This is really trivial, CLearly as you can see all of $x,y,z$(assumed $\in\mathbb{N}$) is even and suppose they have some odd divisors say $x=2^a.p,y=2^b.q,z=2^c.r $ where $p,q,r\geq 1$ Now, Let, $a=\text {min} \{a,b,c\}$ $2^{2a}(p^2+2^{2b-2a}q^2+2^{2c-2a}r^2)=2^{2004}$ but this a contradiction since LHS would atleast have an odd prime divisor.

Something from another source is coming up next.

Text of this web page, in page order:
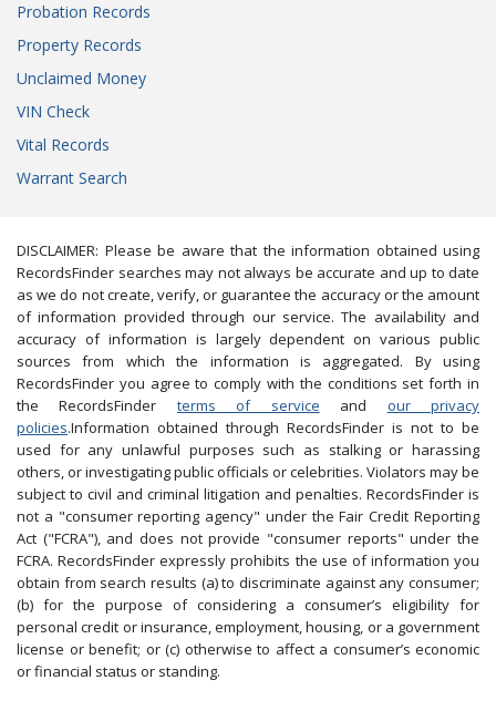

Forcing , $q=0,r=0,p=1$ and $2^{2a}=2^{2004}$ So only possible solution is $(2^{1002},0,0)$ or its permutations; And If $\in\mathbb{Z}$ then $-2^{1002}$ also be a solution;

Konigsberg wrote: Find all triples $(x,y,z)$ such that $x^2+y^2+z^2=2^{2004}$. $x^2+y^2+z^2=2^{2004}$.Clearly among at least 2 no.s may be odd or three of them is even.If 2 of them is odd then LHS must have a odd prime factor but RHS don't have.so three of them must be even. Let, $x=2x_1,y=2y_1,z=2z_1$. so, $x^2_1 +y^2_1 +z^2_1=2^{2000}$.Similarly as above after doing it $1002$ times we get, $x^2_{1002} +y^2_{1002} +z^2_{1002}=1$.so $(x_{1002},y_{1002},z_{1002})=(\pm1,0,0) \implies (x,y,z)=(\pm2^{1002},0,0)$ and all its permutations.